- The film
- Directed by: Léar (Albert Kirchner)
- Produced by: Eugène Pirou
- Starring: Louise Willy
- Release date: November 1896;
- Running time: 7 minutes (only 3 minutes survive)
- Country: France
- Language: Silent

= Le Coucher de la Mariée =

Le Coucher de la Mariée (Bedtime for the Bride or The Bridegroom's Dilemma) is a French erotic short film considered to be one of the first erotic films ever made. The film was first screened in Paris in November 1896, within a year of the first public screening of a projected motion picture. The film was produced by Eugène Pirou and directed by Albert Kirchner (under the pseudonym "Léar").
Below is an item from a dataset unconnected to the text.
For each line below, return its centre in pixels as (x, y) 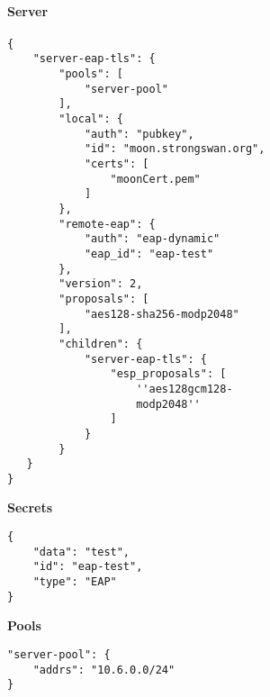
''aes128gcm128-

It features a risqué (for the time) striptease, but does not end in nudity.

== Content ==

Le Coucher De La Mariée (1896)

A newlywed couple is in front of their wedding-bed after their wedding. The husband goes into raptures in front of his new wife, who simpers. She then asks him to withdraw while she undresses and he puts a folding screen between them. She removes one by one the many layers of clothes she wears — a jacket, a dress, underskirts, sub-underskirts, and a blouse. The husband does not stay in place, sometimes mopping his brow, sometimes reading a newspaper, sometimes having lecherous looks above the folding screen. The actors send numerous glances towards the camera.

==History of the movie==
The original film has been estimated to be around seven minutes long, but it had degraded to a poor condition in the French Film Archives until it was found in 1996. Only 3:46 minutes of the film have survived, which includes the undressing sequence.

The film was shot in a theater set, and featured actress Louise Willy who performs the striptease. It is the direct adaptation of a theater show with the same name and the same cast. The show was very popular at the time, at Olympia Theater (Paris). It was a pantomime, quite risqué, but still not explicit as the actress was not nude. However, because only less than four minutes have survived from the original seven minutes, it is impossible to see more than the striptease.

==Legacy==

Le Coucher De La Mariée (1904)

Le Coucher De La Mariée (1907)

There were several imitators that followed, such as Le Coucher de la mariée ou Triste nuit de noces (1899).

Pathé produced at least 4 different versions of the film between 1897 to 1907, including two also with Louise Willy.

Despite its tame (by modern standards) content, the film has in modern times been described (perhaps facetiously) as a "blue movie", "porn", a "stag film", and Pirou as the inventor thereof.